> **Records from a collection**
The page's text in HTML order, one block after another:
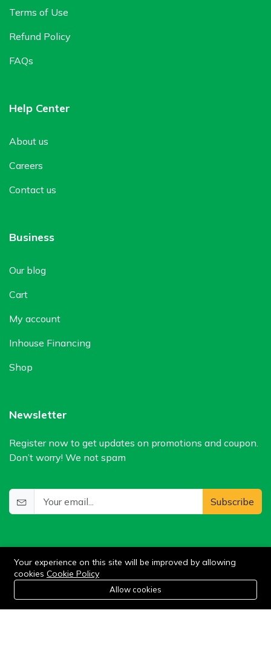
Terms of Use
Refund Policy
FAQs
Help Center
About us
Careers
Contact us
Business
Our blog
Cart
My account
Inhouse Financing
Shop
Newsletter
Register now to get updates on promotions and coupon.
Don’t worry! We not spam
Subscribe
©2024 WIlkris. All Rights Reserved.
Home Category
0
Cart Wishlist Account
Your experience on this site will be improved by allowing
cookies Cookie Policy
Allow cookies

> **TASK ITEM**
Retype the records in full, exactly as given, and omit the pictures.

> **TASK RESULT**
The page's text in HTML order, one block after another:
Terms of Use
Refund Policy
FAQs
Help Center
About us
Careers
Contact us
Business
Our blog
Cart
My account
Inhouse Financing
Shop
Newsletter
Register now to get updates on promotions and coupon.
Don’t worry! We not spam
Subscribe
©2024 WIlkris. All Rights Reserved.
Home Category
0
Cart Wishlist Account
Your experience on this site will be improved by allowing
cookies Cookie Policy
Allow cookies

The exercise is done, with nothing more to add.